*** Block opens ***

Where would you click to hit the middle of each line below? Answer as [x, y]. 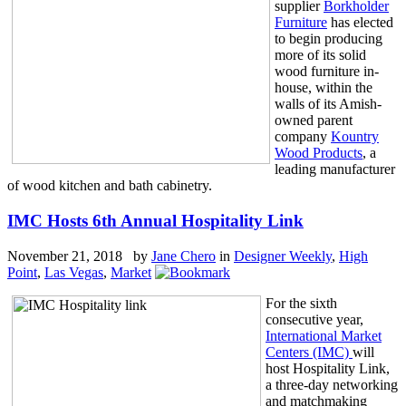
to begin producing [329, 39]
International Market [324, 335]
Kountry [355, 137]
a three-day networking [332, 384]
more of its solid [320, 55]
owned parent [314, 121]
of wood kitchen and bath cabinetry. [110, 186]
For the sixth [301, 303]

*** Block closes ***
*** Block opens ***

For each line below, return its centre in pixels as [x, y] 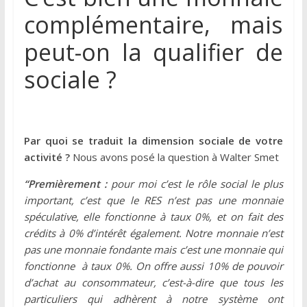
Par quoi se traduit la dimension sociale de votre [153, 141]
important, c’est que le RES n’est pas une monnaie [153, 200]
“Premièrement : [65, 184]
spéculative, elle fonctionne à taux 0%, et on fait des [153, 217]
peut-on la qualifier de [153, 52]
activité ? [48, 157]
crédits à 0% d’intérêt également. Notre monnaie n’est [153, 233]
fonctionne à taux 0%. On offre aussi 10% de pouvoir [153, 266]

*** Block closes ***

PROBLEM REQUIREMENTS:
Set down only the lines above that fall between the line holding "owned parent [314, 121]" and the line holding "For the sixth [301, 303]", inclusive, keeping each exact.

RESULT FOR THIS EXERCISE:
owned parent [314, 121]
of wood kitchen and bath cabinetry. [110, 186]
For the sixth [301, 303]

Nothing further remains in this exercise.